Vagare nervo, X (p. vagus) - misto, contiene fibre motorie, sensoriali e autonome (parasimpatiche). Presenta i seguenti nuclei localizzati nel midollo allungato: doppio nucleo motorio, comune al nervo glossofaringeo; le fibre della coppia X, a partire dalla parte posteriore di questo nucleo, innervano i muscoli striati della laringe, della faringe e del palato molle;

nucleo sensibile di una via solitaria (comune per le coppie X e XI), nella parte esterna del quale terminano gli assoni afferenti dei primi neuroni situati nei nodi superiore e inferiore (i dendriti di queste cellule terminano nella mucosa della laringe , trachea, bronchi, cuore e canale alimentare, e anche nelle meningi e nella cavità dell'orecchio medio); il nucleo parasimpatico posteriore (nucleo dorsale) dà origine a fibre efferenti che innervano i muscoli non striati organi interni(laringe, trachea, bronchi, cuore, esofago, stomaco, intestino tenue, parte in alto colon, fegato, pancreas).

Gli assoni delle cellule del nucleo sensoriale (secondi neuroni), dopo essere passati al lato opposto, si uniscono all'ansa mediale e terminano nel talamo.

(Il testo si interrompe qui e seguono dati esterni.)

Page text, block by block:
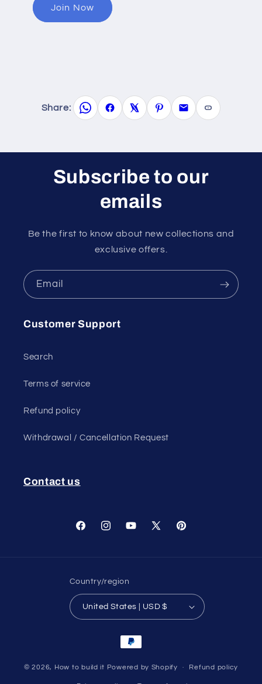
Join Now
Share:
Subscribe to our
emails
Be the first to know about new collections and
exclusive offers.
Email
Customer Support
Search
Terms of service
Refund policy
Withdrawal / Cancellation Request
Contact us
FacebookInstagramYouTube
X
Pinterest
Country/region
United States | USD $
Payment
© 2026, How to build it Powered by Shopify Refund policy
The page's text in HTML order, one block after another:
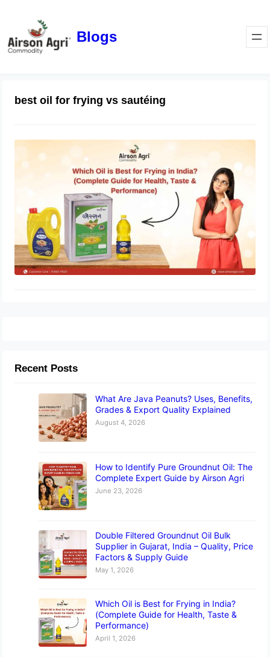
Blogs
best oil for frying vs sautéing
Which Oil is Best for Frying in India?
(Complete Guide for Health, Taste &
Performance)
April 1, 2026
Recent Posts
What Are Java Peanuts? Uses, Benefits,
Grades & Export Quality Explained
August 4, 2026
How to Identify Pure Groundnut Oil: The
Complete Expert Guide by Airson Agri
June 23, 2026
Double Filtered Groundnut Oil Bulk
Supplier in Gujarat, India – Quality, Price
Factors & Supply Guide
May 1, 2026
Which Oil is Best for Frying in India?
(Complete Guide for Health, Taste &
Performance)
April 1, 2026

Insieme ai nervi glossofaringeo e intermedio, dopo aver lasciato la cavità cranica attraverso il forame giugulare, il nervo vago si trova sul collo tra i vasi principali (l'arteria carotide interna e vena giugulare), penetra nel torace e poi dentro cavità addominale dove fornisce innervazione parasimpatica agli organi interni. Si distinguono le seguenti fibre parasimpatiche: fibre motorie per i muscoli lisci degli organi interni, fibre secretorie allo stomaco e al pancreas, fibre che rallentano le contrazioni del cuore e fibre vasomotorie.

Il nervo vago emette rami, che comprendono fibre di cellule sensoriali dei nodi superiori e inferiori: il ramo meningeo (r. meningeus), che, insieme al ramo tentoriale (r. tentorii) del nervo oftalmico, innerva le meningi, il ramo dell'orecchio (r. auricularis), che innerva il canale uditivo esterno, la tuba uditiva (di Eustachio) e la cavità timpanica, il nervo laringeo ricorrente (n. laryngeus recurrens), che innerva la laringe, comprese le corde vocali. Quest'ultima circostanza spiega il fenomeno laringeo-orecchio (un tumore della laringe è accompagnato da dolore all'esterno canale uditivo) e il fatto che l'irritazione del canale uditivo esterno provoca un riflesso della tosse.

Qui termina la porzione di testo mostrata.